For this reason a lot of people think they have done IQ tests, or know their IQ, when this isn’t really the case. In reality, if you want a properly validated IQ test then this is harder to come by. Only a practitioner psychologist is licensed to assess and interpret cognitive functioning with a validated IQ test. Because there is limited access to these tests in health and education settings, and the materials are restricted to certain professionals and expensive to use, IQ assessments are usually used to help identify areas of difficulty (eg for people with a learning disability or specific learning difficulties), or as part of an assessment for a particular condition (eg when looking at forms of neurodiversity like autism or ADHD). Having a validated IQ assessment is also expensive in the private sector (approx £600-£1500). So, for all these reasons, they are not typically used for vanity testing for people who think they are clever.
So what about these scores cited in the media of IQs of 162? Are they cleverer than Stephen Hawking or Einstein?
Many high IQ societies don’t use the cognitive assessment tools that Clinical Psychologists use (like the Wechsler tests, or the Stanford Binet). Mensa for example use the Cattell which is not widely accepted as a valid test of IQ and has relatively low correlation with the standardised tests I mentioned. This test has a completely different scoring system, with a standard deviation of 24 points. This makes the highs look higher and the lows look lower, and it seems it is popular amongst high IQ societies because it is cheap to administer and pleasing to their members as it gives nice high numbers (you can also practise for it by doing the same kind of puzzles). It is also a good income generator for them. On this test a standard IQ score of 130 (achieved by that top 2.28% I mentioned earlier) would be a score of 148 – a higher number, but still designed to indicate the same level of ability (a score in the top 2.28%) – and a score of 145 on a standard test (achieved by the top 0.03% of the population) would be a score of 172.
So those published scores of 162 are high, but statistically we’d expect 3 in every ten thousand people to score over 170 on that scoring system – and simple multiplication tells us that across the population of the UK we’d expect there to be 18,000 people with that level of ability – whilst the error of measurement in that range must be enormous. In fact, we can say little about their IQ beyond “it is above 130 on a standardised test” due to the confidence intervals being very wide. To differentiate amongst super high ability people we would not only need a test that is able to be sufficiently granular at that ability range, we would have to norm it on representative samples of higher ability people studied in sufficient numbers to see what happens to the distribution as raw scores go up.
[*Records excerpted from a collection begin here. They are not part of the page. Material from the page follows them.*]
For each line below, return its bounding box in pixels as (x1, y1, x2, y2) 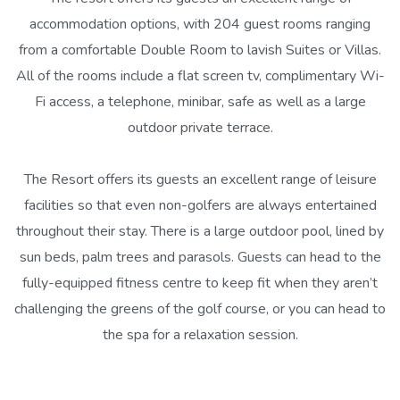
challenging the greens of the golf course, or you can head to (14, 298, 386, 319)
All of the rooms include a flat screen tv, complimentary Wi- (15, 65, 385, 86)
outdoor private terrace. (127, 117, 273, 137)
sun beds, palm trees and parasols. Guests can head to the (19, 246, 381, 267)
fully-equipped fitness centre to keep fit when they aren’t (22, 272, 378, 293)
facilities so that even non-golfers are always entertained (23, 195, 377, 215)
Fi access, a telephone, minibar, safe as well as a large (34, 91, 366, 112)
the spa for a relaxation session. (102, 324, 298, 345)
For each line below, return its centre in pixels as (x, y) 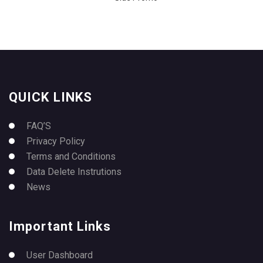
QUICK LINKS (51, 97)
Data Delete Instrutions (74, 171)
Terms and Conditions (71, 156)
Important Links (60, 226)
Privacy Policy (56, 141)
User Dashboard (60, 255)
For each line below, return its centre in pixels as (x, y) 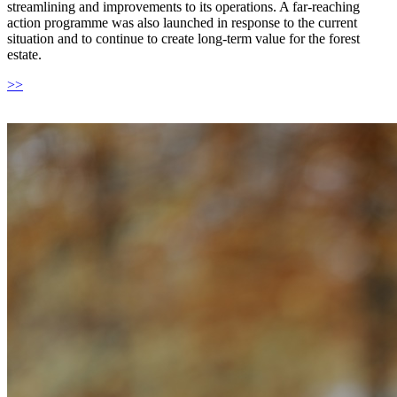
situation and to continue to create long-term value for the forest (183, 39)
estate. (24, 55)
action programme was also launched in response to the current (182, 23)
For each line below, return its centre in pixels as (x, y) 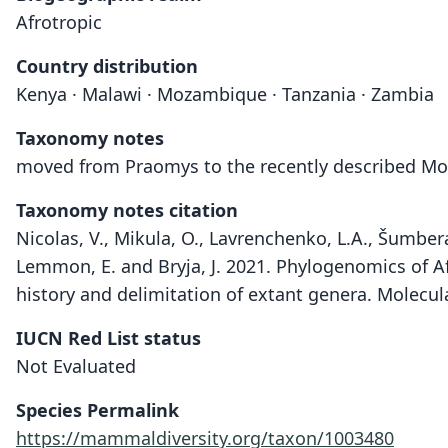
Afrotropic (59, 22)
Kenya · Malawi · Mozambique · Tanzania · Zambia (225, 94)
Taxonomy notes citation (127, 210)
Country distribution (107, 66)
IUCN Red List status (108, 338)
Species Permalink (97, 410)
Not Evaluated (76, 366)
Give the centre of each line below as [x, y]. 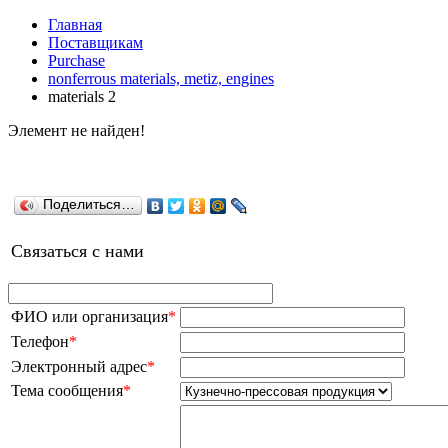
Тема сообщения [67, 390]
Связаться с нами [77, 251]
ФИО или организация [89, 316]
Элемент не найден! [76, 130]
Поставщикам [95, 42]
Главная [75, 24]
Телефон [40, 341]
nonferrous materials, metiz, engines [161, 78]
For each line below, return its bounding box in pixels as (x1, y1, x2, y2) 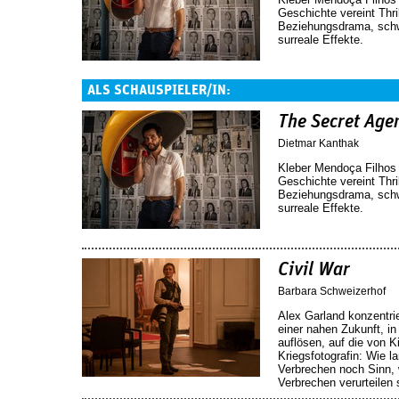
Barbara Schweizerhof (278, 284, 386, 297)
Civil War (278, 260, 350, 280)
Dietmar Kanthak (278, 136, 359, 150)
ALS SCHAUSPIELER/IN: (87, 83, 231, 97)
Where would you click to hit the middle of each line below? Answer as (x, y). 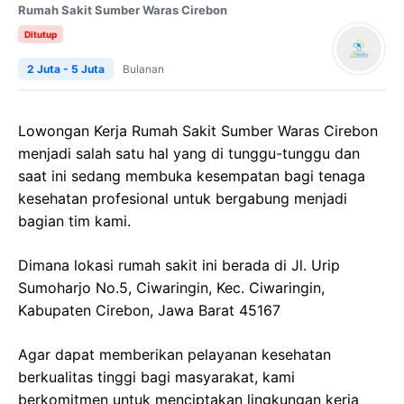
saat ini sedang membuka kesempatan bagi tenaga (192, 176)
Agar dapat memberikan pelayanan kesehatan (174, 354)
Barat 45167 (237, 310)
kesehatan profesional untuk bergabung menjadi (183, 198)
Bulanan (143, 69)
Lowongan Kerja (75, 131)
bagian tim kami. (74, 221)
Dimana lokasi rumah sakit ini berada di (155, 265)
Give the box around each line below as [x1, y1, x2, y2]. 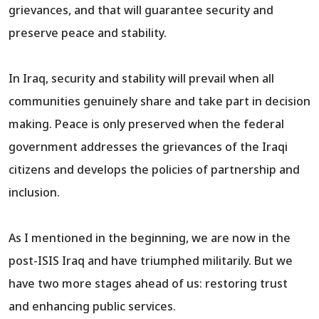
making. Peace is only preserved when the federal [9, 116, 284, 132]
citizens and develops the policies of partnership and [9, 162, 300, 178]
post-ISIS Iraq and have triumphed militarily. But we [9, 253, 293, 269]
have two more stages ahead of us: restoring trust [9, 276, 288, 292]
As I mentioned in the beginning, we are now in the [9, 230, 291, 246]
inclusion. [9, 184, 60, 201]
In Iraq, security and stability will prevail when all [9, 70, 274, 87]
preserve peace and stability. [9, 25, 167, 41]
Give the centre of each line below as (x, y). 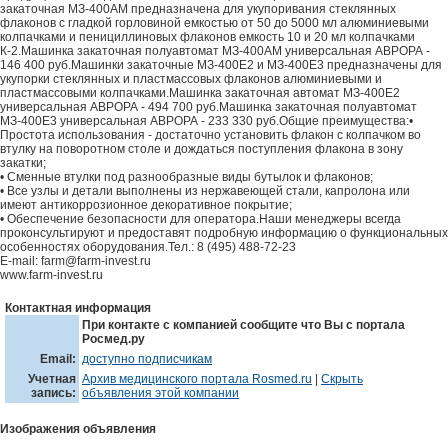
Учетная (52, 379)
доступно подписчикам (147, 359)
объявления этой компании (160, 393)
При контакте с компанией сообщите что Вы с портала (243, 325)
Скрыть (342, 379)
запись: (53, 393)
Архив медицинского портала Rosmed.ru (197, 379)
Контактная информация (78, 308)
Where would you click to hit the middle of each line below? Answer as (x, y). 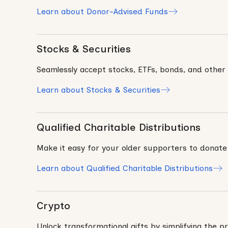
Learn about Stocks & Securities (98, 90)
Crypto (53, 206)
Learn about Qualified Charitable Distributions (125, 168)
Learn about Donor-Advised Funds (102, 12)
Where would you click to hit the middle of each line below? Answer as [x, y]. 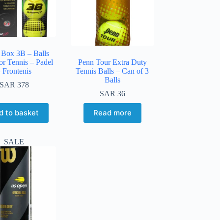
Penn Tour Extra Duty [112, 62]
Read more [112, 113]
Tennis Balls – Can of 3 [112, 71]
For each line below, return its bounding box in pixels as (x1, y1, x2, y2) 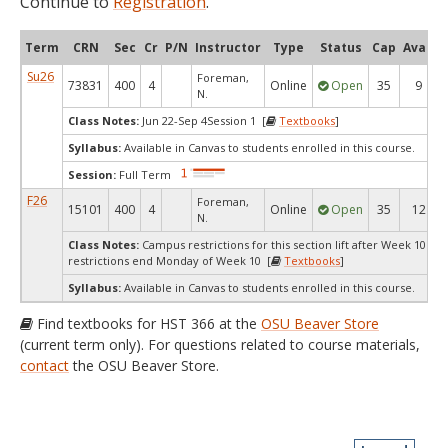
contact (20, 356, 69, 375)
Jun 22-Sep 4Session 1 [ (139, 113, 266, 128)
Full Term (116, 167, 171, 183)
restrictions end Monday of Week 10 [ (68, 253, 271, 268)
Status (319, 39, 362, 56)
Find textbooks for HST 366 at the (33, 314, 261, 333)
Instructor (195, 39, 261, 56)
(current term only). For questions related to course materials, (20, 335, 420, 354)
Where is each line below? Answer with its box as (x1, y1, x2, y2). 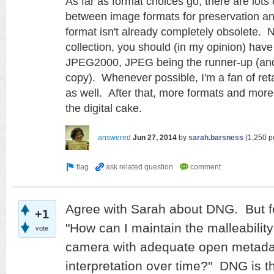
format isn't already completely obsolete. (65, 24, 267, 38)
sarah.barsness (188, 133, 243, 142)
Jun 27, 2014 (133, 133, 177, 142)
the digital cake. (65, 101, 142, 114)
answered (98, 133, 131, 142)
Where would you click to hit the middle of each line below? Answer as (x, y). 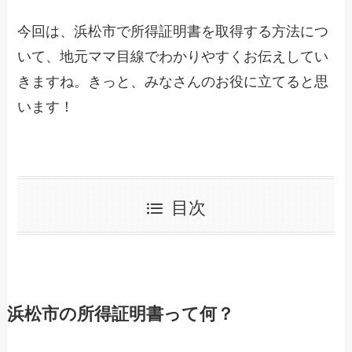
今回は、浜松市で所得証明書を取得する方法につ (173, 31)
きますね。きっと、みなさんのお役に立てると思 (173, 81)
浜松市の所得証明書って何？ (120, 315)
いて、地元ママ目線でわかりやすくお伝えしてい (173, 56)
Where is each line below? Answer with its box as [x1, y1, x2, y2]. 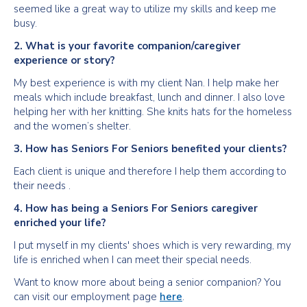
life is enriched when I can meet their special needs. [14, 253, 251, 267]
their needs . [14, 179, 71, 193]
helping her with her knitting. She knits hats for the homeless [14, 105, 292, 119]
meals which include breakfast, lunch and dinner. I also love [14, 90, 285, 104]
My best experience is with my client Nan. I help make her [14, 76, 279, 90]
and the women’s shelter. [14, 119, 131, 133]
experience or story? [14, 53, 115, 67]
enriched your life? [14, 216, 106, 230]
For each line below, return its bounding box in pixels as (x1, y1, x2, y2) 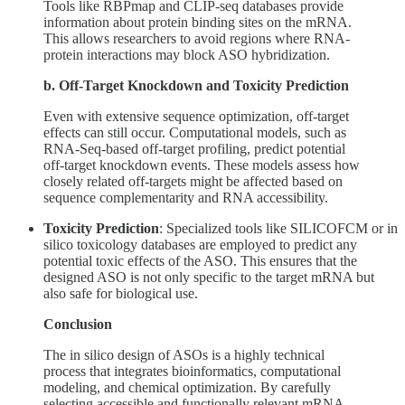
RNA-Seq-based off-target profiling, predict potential (43, 140, 345, 156)
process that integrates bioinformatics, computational (43, 363, 341, 379)
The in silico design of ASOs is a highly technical (43, 346, 325, 363)
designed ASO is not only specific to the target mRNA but (43, 268, 374, 285)
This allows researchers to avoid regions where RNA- (43, 30, 350, 46)
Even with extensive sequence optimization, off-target (43, 108, 349, 124)
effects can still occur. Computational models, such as (43, 124, 346, 140)
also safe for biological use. (43, 285, 198, 301)
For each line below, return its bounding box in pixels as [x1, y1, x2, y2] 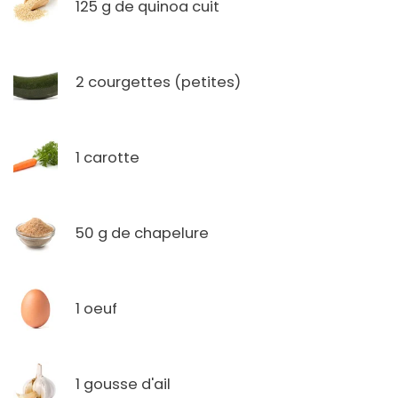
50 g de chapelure [76, 222, 209, 243]
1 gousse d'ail [76, 373, 171, 394]
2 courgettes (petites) [76, 71, 241, 92]
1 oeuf [76, 298, 117, 319]
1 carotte [76, 147, 139, 168]
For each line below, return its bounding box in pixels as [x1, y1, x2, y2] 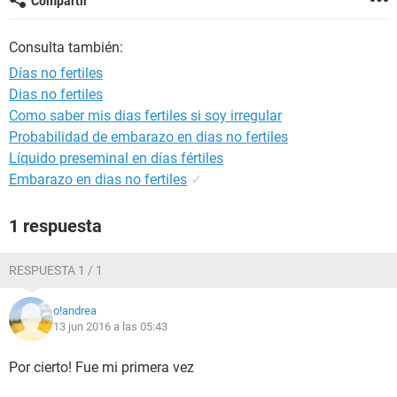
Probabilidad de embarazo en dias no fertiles [9, 128, 288, 145]
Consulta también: [9, 39, 123, 56]
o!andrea [53, 304, 97, 317]
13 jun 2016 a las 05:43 [53, 320, 167, 333]
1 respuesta [9, 215, 102, 237]
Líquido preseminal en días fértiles [9, 150, 223, 167]
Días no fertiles [9, 65, 103, 82]
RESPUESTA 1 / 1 [9, 263, 103, 277]
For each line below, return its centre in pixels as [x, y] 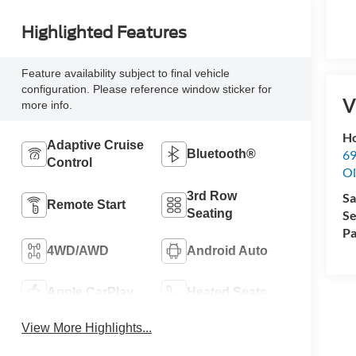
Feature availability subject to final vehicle [126, 74]
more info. [47, 105]
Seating [210, 214]
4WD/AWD [78, 251]
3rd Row [212, 196]
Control [70, 163]
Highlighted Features [104, 33]
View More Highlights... [87, 328]
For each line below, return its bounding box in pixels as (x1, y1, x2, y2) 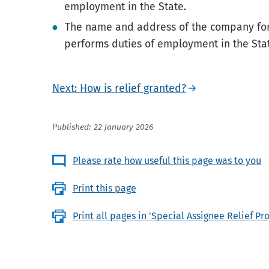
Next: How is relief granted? (52, 82, 186, 95)
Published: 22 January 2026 (52, 123, 153, 132)
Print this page (72, 183, 136, 195)
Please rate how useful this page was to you (72, 155, 261, 167)
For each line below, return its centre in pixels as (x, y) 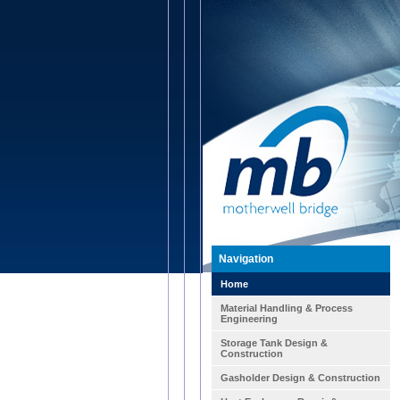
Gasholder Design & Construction (300, 378)
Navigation (246, 259)
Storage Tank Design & (274, 343)
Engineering (249, 319)
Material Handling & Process (287, 308)
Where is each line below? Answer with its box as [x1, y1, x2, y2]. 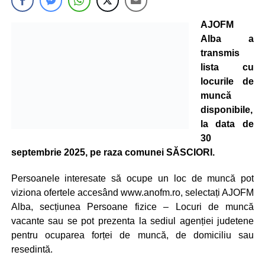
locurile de [200, 76, 254, 86]
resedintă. [11, 244, 53, 254]
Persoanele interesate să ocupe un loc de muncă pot [11, 173, 254, 183]
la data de [200, 119, 254, 129]
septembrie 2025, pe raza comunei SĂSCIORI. [11, 147, 215, 157]
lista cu [200, 62, 254, 72]
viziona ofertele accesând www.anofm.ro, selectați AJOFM [11, 188, 254, 198]
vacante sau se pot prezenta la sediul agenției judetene [11, 216, 254, 226]
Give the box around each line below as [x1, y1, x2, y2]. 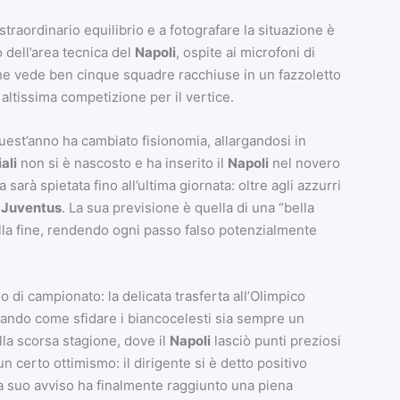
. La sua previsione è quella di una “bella [61, 199, 314, 217]
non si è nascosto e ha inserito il [16, 154, 228, 172]
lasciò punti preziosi [210, 332, 341, 350]
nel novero [268, 154, 340, 172]
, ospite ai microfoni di [175, 44, 315, 62]
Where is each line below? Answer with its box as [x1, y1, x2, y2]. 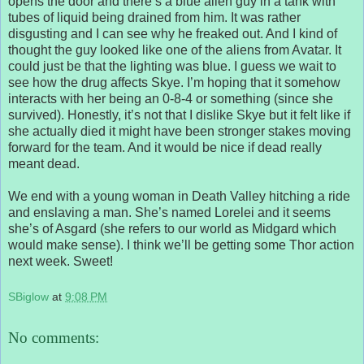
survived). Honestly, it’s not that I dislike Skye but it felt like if [8, 107, 350, 122]
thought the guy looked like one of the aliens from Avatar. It [8, 42, 341, 57]
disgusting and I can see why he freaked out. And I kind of [8, 26, 337, 41]
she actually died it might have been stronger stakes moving [8, 123, 351, 138]
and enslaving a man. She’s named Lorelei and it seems [8, 205, 331, 219]
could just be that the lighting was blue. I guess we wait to [8, 58, 336, 73]
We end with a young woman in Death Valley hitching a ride [8, 188, 350, 203]
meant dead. [8, 156, 80, 171]
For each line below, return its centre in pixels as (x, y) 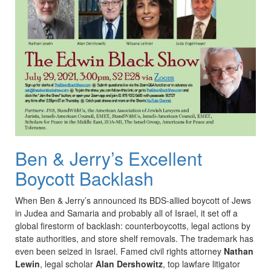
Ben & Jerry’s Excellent (109, 158)
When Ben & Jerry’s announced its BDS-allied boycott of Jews (133, 201)
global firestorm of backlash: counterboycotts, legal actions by (133, 226)
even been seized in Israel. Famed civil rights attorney (119, 251)
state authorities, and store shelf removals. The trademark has (134, 239)
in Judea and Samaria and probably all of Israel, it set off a (126, 213)
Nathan (239, 251)
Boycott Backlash (84, 178)
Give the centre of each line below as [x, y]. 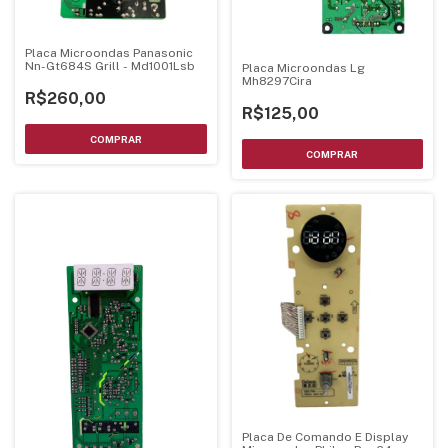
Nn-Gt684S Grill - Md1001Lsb [110, 66]
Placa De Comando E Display [324, 437]
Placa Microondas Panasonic [109, 53]
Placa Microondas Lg [303, 68]
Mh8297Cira [276, 81]
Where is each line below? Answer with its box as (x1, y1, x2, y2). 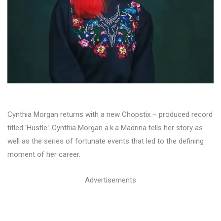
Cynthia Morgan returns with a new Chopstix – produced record (7, 110, 213, 119)
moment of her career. (7, 149, 80, 159)
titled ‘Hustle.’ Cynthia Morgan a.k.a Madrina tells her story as (7, 123, 203, 132)
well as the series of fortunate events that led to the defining (7, 136, 204, 146)
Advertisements (85, 175, 136, 184)
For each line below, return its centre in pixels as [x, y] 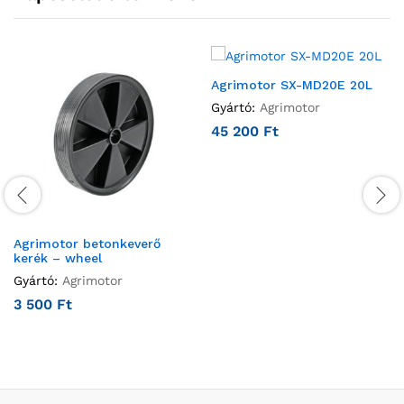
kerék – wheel [58, 257]
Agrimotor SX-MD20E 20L [292, 84]
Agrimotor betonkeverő [87, 243]
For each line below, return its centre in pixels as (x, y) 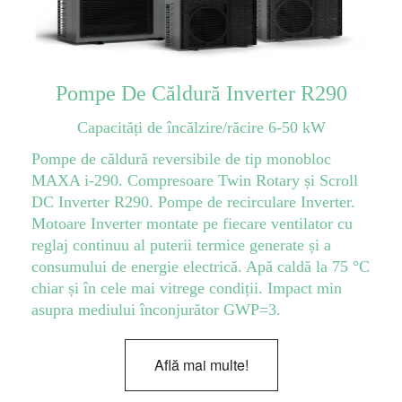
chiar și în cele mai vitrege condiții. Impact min (186, 288)
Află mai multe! (201, 365)
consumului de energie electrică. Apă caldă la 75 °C (200, 267)
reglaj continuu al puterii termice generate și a (181, 245)
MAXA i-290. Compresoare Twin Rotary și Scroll (194, 181)
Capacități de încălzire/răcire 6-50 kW (201, 128)
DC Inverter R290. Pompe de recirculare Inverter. (193, 202)
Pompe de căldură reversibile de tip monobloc (181, 159)
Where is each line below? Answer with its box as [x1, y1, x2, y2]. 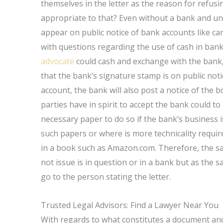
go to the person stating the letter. [41, 171, 171, 182]
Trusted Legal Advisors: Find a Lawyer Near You [41, 200, 219, 211]
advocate [41, 56, 75, 67]
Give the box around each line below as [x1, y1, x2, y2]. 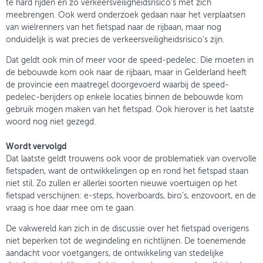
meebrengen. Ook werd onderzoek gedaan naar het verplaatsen [6, 11, 245, 20]
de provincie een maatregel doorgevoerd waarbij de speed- [6, 81, 229, 90]
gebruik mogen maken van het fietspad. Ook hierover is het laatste [6, 106, 254, 114]
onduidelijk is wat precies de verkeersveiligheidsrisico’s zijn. [6, 36, 224, 45]
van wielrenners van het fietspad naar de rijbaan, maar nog [6, 23, 221, 32]
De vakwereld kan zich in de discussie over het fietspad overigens [6, 225, 249, 234]
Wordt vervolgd [6, 143, 67, 151]
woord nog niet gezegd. [6, 118, 96, 127]
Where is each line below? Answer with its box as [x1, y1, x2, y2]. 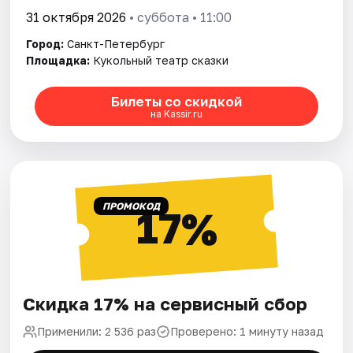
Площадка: [26, 54, 91, 68]
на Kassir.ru [150, 107, 203, 120]
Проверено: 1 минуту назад [170, 325, 325, 339]
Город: [26, 37, 65, 51]
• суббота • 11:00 [126, 9, 232, 26]
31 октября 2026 [26, 9, 127, 26]
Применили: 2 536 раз [37, 325, 157, 339]
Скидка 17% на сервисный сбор [23, 293, 308, 315]
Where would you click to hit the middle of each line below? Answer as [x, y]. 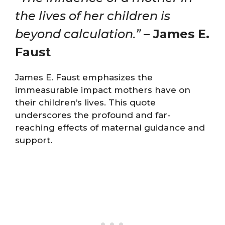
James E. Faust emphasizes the [84, 77]
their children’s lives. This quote [85, 102]
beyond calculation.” [78, 34]
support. [34, 140]
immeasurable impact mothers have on [103, 90]
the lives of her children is [93, 16]
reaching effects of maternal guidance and [110, 127]
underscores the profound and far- [93, 115]
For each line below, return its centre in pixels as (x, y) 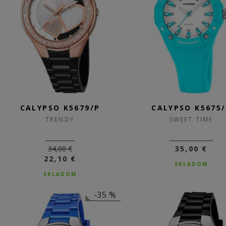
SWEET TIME (191, 119)
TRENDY (60, 119)
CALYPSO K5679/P (60, 108)
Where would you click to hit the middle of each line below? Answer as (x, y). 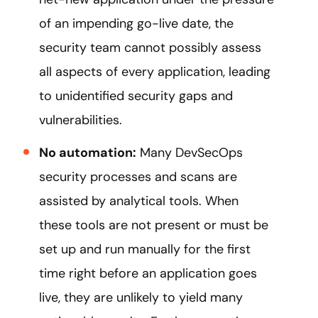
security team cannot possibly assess (150, 47)
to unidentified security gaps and (136, 95)
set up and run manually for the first (145, 249)
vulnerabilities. (81, 120)
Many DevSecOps (190, 152)
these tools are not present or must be (154, 225)
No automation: (88, 152)
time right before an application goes (148, 273)
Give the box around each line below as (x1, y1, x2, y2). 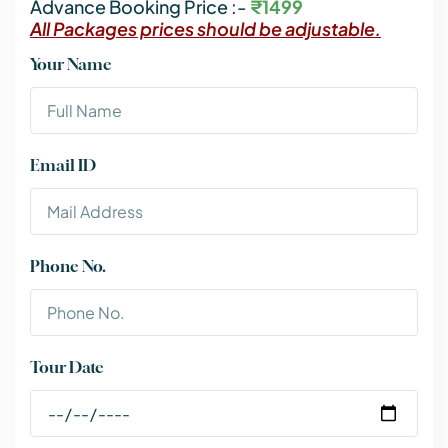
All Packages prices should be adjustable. (30, 16, 381, 40)
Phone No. (30, 256, 106, 277)
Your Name (30, 54, 112, 75)
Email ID (30, 155, 96, 176)
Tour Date (30, 357, 104, 378)
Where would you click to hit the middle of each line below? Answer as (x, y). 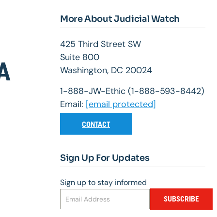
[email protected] (121, 104)
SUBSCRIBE (181, 199)
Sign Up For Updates (105, 158)
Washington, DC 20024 (106, 70)
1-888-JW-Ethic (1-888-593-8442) (132, 91)
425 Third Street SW (101, 44)
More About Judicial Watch (120, 19)
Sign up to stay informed (103, 183)
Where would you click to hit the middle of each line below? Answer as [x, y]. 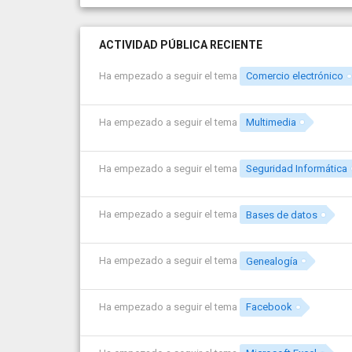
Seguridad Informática [297, 169]
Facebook [269, 307]
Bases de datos [282, 214]
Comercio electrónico [295, 76]
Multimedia [271, 123]
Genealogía [272, 261]
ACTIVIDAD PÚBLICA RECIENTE [181, 45]
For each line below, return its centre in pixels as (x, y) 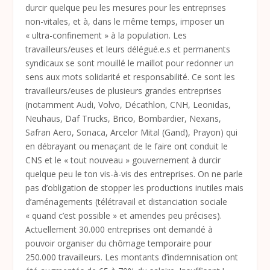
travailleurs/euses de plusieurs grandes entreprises (124, 90)
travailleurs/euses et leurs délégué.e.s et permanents (128, 49)
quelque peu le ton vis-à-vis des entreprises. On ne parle (134, 174)
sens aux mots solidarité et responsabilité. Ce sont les (130, 77)
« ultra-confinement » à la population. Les (106, 35)
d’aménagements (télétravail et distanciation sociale (127, 201)
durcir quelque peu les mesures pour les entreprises (126, 7)
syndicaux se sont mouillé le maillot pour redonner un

As to scores higher than Stephen Hawking or Einstein, that’s purely speculation. Neither of these two people have done comparable IQ tests, and the norms change year by year. Plus people can be brilliant at some things and less good at others, and there is not a perfect relationship between IQ and ‘intelligence’ let alone IQ predicting who will be a “genius” and increase the boundaries of current knowledge.
I’ll leave the last word to Stephen Hawking, when asked what his IQ was by the New York Times:
“I have no idea. People who boast about their I.Q. are losers”.